LazyLoad: | yes |
Version: | 2024.5-17 |
Title: | Estimating Marginalized Risk |
Depends: | R (≥ 4.0) |
Suggests: | RUnit, R.rsp, survival |
Description: | Estimates risk as a function of a marker by integrating over other covariates in a conditional risk model. |
VignetteBuilder: | R.rsp |
License: | GPL-2 | GPL-3 [expanded from: GPL (≥ 2)] |
NeedsCompilation: | no |
Packaged: | 2024-05-17 16:00:49 UTC; Youyi |
Author: | Youyi Fong [cre], Peter Gilbert [aut], Marco Carone [aut] |
Maintainer: | Youyi Fong <youyifong@gmail.com> |
Repository: | CRAN |
Date/Publication: | 2024-05-17 16:10:02 UTC |
E-value and Controlled Risk Curve
Description
Compute E-values (Equation 4 in Gilbert et al.) and controlled risk curve bias factor (Equation 6 in Gilbert et al.).
Usage
bias.factor(RRud, RReu)
E.value(rr)
controlled.risk.bias.factor(ss, s.cent, s1, s2, RRud)
Arguments
RRud |
RRud |
RReu |
RReu |
rr |
rr |
ss |
A vector of marker values |
s.cent |
Central marker value |
s1 |
s1 and s2 are a pair of marker values for which we set a RRud. |
s2 |
s2 |
Details
These three functions constitute an implementation of the core functionality in Gilbert et al. (2020).
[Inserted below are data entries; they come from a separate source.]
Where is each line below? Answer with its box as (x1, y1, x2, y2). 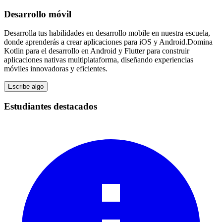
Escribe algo (8, 83, 44, 91)
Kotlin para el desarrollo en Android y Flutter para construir (4, 47, 189, 55)
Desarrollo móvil (4, 8, 71, 19)
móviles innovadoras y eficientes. (4, 64, 108, 73)
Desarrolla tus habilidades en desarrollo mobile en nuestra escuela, (4, 29, 210, 38)
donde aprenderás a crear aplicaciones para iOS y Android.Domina (4, 38, 213, 47)
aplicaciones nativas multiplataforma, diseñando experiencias (4, 55, 193, 64)
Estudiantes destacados (4, 101, 97, 112)
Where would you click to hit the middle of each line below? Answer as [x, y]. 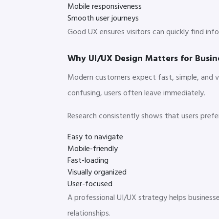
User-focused [90, 184]
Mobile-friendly [93, 149]
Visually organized [97, 172]
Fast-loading [88, 161]
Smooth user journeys [103, 18]
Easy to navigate [95, 137]
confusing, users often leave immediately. [136, 93]
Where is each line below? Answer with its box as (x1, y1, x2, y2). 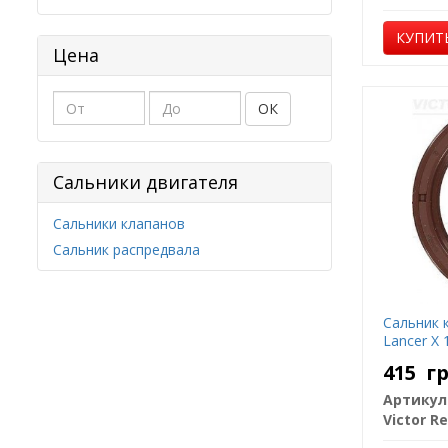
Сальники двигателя (53, 169, 238, 194)
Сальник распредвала (53, 239, 200, 259)
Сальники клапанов (53, 213, 185, 233)
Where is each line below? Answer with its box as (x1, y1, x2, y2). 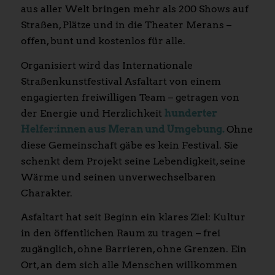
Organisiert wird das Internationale (20, 59, 193, 71)
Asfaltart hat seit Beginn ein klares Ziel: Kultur (20, 211, 246, 223)
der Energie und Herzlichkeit (20, 107, 165, 119)
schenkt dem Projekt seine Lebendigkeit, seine (20, 155, 246, 167)
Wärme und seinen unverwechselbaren (20, 171, 216, 183)
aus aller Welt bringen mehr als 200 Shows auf (20, 3, 249, 15)
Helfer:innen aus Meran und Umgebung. (20, 123, 225, 135)
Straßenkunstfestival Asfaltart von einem (20, 75, 221, 87)
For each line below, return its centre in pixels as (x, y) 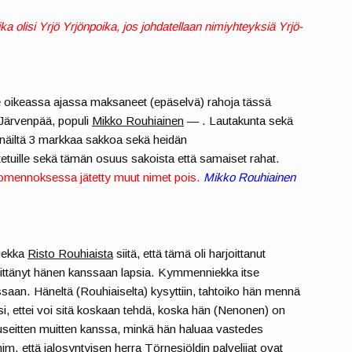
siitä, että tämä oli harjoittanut (190, 253)
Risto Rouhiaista (71, 253)
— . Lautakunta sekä (239, 121)
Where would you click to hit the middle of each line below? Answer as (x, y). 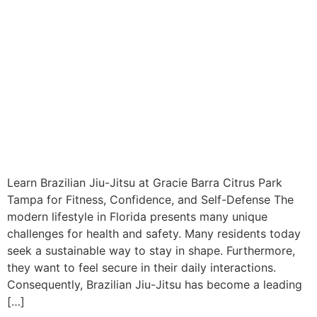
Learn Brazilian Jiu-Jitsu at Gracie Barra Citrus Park (145, 183)
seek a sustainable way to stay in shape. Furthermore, (151, 251)
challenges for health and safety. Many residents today (154, 234)
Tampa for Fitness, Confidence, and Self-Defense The (150, 200)
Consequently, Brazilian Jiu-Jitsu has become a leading (155, 285)
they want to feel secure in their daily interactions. (142, 268)
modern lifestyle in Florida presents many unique (137, 217)
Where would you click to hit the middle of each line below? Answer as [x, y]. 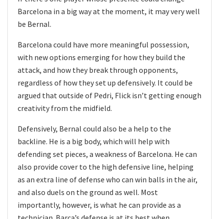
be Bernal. [34, 24]
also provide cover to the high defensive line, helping [106, 167]
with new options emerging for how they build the [101, 57]
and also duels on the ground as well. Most [88, 192]
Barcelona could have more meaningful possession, [103, 45]
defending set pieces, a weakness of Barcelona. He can [107, 154]
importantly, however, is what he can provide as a [99, 205]
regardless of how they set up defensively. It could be [105, 83]
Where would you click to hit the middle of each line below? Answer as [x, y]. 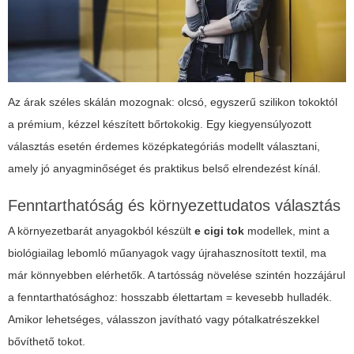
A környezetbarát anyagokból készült [101, 231]
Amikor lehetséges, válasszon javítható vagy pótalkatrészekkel [164, 320]
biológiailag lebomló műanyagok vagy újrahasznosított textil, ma [167, 253]
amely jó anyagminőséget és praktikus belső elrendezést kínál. [164, 169]
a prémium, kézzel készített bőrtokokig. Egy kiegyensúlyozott [160, 124]
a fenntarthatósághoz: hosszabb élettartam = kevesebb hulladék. [170, 298]
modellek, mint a [287, 231]
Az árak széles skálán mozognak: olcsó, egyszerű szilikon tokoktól [173, 102]
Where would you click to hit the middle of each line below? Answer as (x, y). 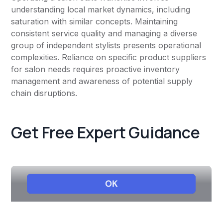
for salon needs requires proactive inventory (96, 69)
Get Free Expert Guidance (106, 133)
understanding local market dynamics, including (101, 10)
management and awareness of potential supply (102, 81)
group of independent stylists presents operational (106, 46)
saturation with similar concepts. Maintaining (95, 22)
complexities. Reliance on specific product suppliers (109, 57)
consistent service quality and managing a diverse (104, 34)
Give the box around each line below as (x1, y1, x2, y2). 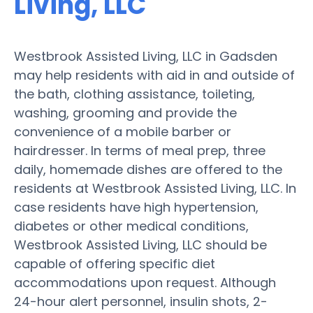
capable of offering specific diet (14, 254, 215, 272)
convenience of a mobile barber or (14, 122, 231, 140)
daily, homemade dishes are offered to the (14, 160, 282, 178)
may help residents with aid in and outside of (14, 66, 295, 84)
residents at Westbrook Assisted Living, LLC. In (14, 179, 296, 197)
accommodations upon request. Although (14, 273, 276, 291)
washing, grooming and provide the (14, 103, 237, 122)
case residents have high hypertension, (14, 198, 259, 216)
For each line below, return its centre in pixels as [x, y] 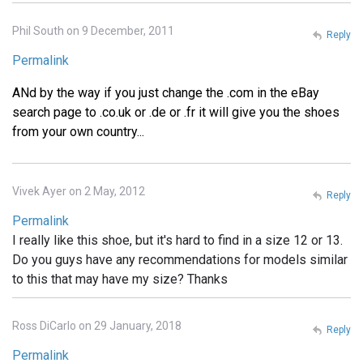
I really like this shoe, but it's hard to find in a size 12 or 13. [177, 241]
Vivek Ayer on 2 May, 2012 [79, 192]
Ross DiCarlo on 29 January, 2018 [97, 326]
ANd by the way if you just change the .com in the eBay [166, 93]
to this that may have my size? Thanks [120, 280]
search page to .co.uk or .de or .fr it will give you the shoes [176, 113]
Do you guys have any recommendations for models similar [180, 260]
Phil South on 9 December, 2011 [93, 31]
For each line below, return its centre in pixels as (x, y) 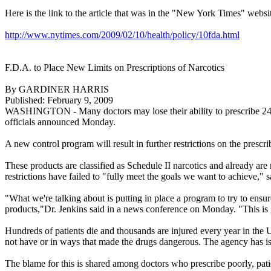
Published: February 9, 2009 (59, 100)
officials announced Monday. (60, 122)
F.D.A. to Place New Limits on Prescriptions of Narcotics (115, 68)
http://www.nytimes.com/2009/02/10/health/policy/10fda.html (122, 35)
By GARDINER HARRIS (57, 90)
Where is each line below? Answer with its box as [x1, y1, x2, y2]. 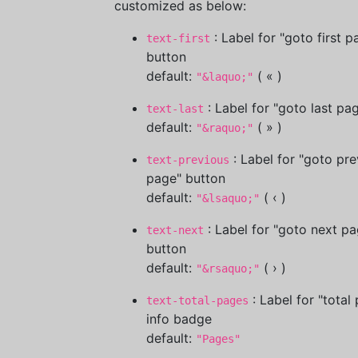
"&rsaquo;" [196, 262, 260, 275]
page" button [146, 170, 225, 186]
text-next [146, 224, 204, 237]
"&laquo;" [196, 70, 253, 83]
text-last [146, 102, 204, 115]
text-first [146, 32, 210, 45]
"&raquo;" [196, 121, 253, 134]
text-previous [146, 153, 229, 166]
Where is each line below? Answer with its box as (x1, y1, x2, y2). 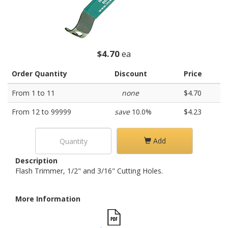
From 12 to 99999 (12, 107, 71, 117)
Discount (115, 69, 147, 78)
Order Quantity (12, 69, 67, 78)
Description (15, 156, 58, 165)
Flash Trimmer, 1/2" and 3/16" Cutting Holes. (15, 166, 163, 176)
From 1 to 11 (12, 88, 55, 98)
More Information (15, 194, 80, 204)
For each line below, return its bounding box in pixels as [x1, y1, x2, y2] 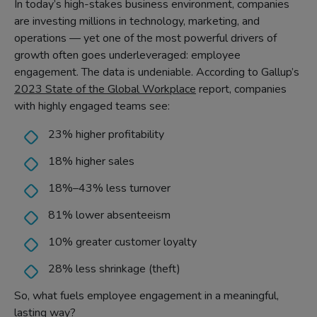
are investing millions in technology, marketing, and [14, 13, 260, 29]
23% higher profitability [48, 127, 164, 142]
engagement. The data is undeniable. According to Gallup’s [14, 64, 299, 80]
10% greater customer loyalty [48, 234, 197, 250]
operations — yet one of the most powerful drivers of [14, 30, 277, 46]
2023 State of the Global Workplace [14, 81, 196, 97]
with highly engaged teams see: [14, 98, 170, 114]
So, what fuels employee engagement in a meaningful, [14, 288, 279, 304]

For examples on how to use these functions, see the code for Gilbert et al. at https://github.com/youyifong/CoPveryhighVE
Value
controlled.risk.bias.factor returns a vector of bias factors corresponding to the vector of marker values in ss.
References
Gilbert, Fong, Carone (2020) Assessment of Immune Correlates of Protection via Controlled Riskof Vaccine Recipients
Compute Maringalized Risk
Description
Computes risk of disease as a function of marker s by marginalizedizing over a covariate vector Z.
Usage
marginalized.risk(fit.risk, marker.name, data, categorical.s, weights =
rep(1, nrow(data)), t = NULL, ss = NULL, verbose =
FALSE, t.end = NULL)
marginalized.risk.cont(fit.risk, marker.name, data,
weights = rep(1, nrow(data)), t=NULL, ss = NULL, verbose = FALSE)
marginalized.risk.cont.2(fit.risk, marker.name, data,
weights=rep(1, nrow(data)), t, ss, marker.name.2, s.2, verbose=FALSE)
marginalized.risk.cat(fit.risk, marker.name, data, weights = rep(1,
nrow(data)), t = NULL, verbose = FALSE, t.end = NULL)
Arguments
fit.risk |
A regression object where the outcome is risk of disease, e.g. y~Z+marker. Need to support predict(fit.risk) |
marker.name |
string |
marker.name.2 |
string |
data |
A data frame containing the phase 2 data |
ss |
A vector of marker values |
s.2 |
s.2 |
weights |
Inverse prob sampling weight, optional |
t |
If fit.risk is Cox regression, t is the time at which distribution function will be assessed |
t.end |
t.end |
categorical.s |
TRUE if the marker is categorical, FALSE otherwise |
verbose |
Boolean |
Details
See the vignette file for more details.
Value
If ss is not NULL, a vector of probabilities are returned. If ss is NULL, a matrix of two columns are returned, where the first column is the marker value and the second column is the probabilties.
Examples
#### suppose wt.loss is the marker of interest
if(requireNamespace("survival")) {
library(survival)
dat=subset(lung, !is.na(wt.loss) & !is.na(ph.ecog))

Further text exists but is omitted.